Question

create a table of values to show that the exponential expression 3(2)^x eventually overtakes the quadratic expression 3x^2 + 2x.

Explanation:

Step1: Choose values for \( x \)

We'll choose integer values for \( x \) starting from a small number and increasing.
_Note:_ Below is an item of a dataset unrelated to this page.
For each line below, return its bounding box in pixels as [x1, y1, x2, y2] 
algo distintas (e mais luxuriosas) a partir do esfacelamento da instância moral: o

Let's pick \( x = 0, 1, 2, 3, 4, 5, 6 \).

Step2: Calculate \( 3x^2 + 2x \) for each \( x \)

• For \( x = 0 \): \( 3(0)^2 + 2(0) = 0 \)
• For \( x = 1 \): \( 3(1)^2 + 2(1) = 3 + 2 = 5 \)
• For \( x = 2 \): \( 3(2)^2 + 2(2) = 12 + 4 = 16 \)
• For \( x = 3 \): \( 3(3)^2 + 2(3) = 27 + 6 = 33 \)
• For \( x = 4 \): \( 3(4)^2 + 2(4) = 48 + 8 = 56 \)
• For \( x = 5 \): \( 3(5)^2 + 2(5) = 75 + 10 = 85 \)
• For \( x = 6 \): \( 3(6)^2 + 2(6) = 108 + 12 = 120 \)
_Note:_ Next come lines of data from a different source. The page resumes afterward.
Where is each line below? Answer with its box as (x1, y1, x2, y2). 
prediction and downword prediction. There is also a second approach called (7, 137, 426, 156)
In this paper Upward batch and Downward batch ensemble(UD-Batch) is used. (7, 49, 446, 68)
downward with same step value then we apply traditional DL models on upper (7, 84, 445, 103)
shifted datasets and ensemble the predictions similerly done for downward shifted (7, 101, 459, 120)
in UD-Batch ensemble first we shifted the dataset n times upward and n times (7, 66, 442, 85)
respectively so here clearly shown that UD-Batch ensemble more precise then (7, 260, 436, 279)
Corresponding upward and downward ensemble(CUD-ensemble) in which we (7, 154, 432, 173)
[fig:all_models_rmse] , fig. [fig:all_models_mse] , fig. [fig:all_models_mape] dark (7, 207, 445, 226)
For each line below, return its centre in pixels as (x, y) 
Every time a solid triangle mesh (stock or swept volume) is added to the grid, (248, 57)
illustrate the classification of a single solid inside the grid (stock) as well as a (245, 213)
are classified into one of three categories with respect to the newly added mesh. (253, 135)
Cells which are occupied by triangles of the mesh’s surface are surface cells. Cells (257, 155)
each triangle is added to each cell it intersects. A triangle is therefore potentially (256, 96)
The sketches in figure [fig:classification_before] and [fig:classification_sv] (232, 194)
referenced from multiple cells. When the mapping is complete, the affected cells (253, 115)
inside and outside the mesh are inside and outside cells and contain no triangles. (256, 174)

Step3: Calculate \( 3(2)^x \) for each \( x \)

• For \( x = 0 \): \( 3(2)^0 = 3(1) = 3 \)
• For \( x = 1 \): \( 3(2)^1 = 3(2) = 6 \)
• For \( x = 2 \): \( 3(2)^2 = 3(4) = 12 \)
• For \( x = 3 \): \( 3(2)^3 = 3(8) = 24 \)
• For \( x = 4 \): \( 3(2)^4 = 3(16) = 48 \)
• For \( x = 5 \): \( 3(2)^5 = 3(32) = 96 \)
• For \( x = 6 \): \( 3(2)^6 = 3(64) = 192 \)

Step4: Create the table

Now we'll organize the values into a table:

\( x \)	\( 3x^2 + 2x \)	\( 3(2)^x \)
1	5	6
2	16	12
3	33	24
4	56	48
5	85	96
6	120	192

From the table, we can see that when \( x = 5 \), \( 3(2)^5 = 96 \) which is greater than \( 3(5)^2 + 2(5) = 85 \), and as \( x \) increases further, the exponential function \( 3(2)^x \) will grow much faster than the quadratic function \( 3x^2 + 2x \), so it "overtakes" the quadratic expression.

Answer:

The table of values is:

\( x \)	\( 3x^2 + 2x \)	\( 3(2)^x \)
1	5	6
2	16	12
3	33	24
4	56	48
5	85	96
6	120	192

We can observe that \( 3(2)^x \) overtakes \( 3x^2 + 2x \) when \( x = 5 \) (and continues to be larger for \( x > 5 \)).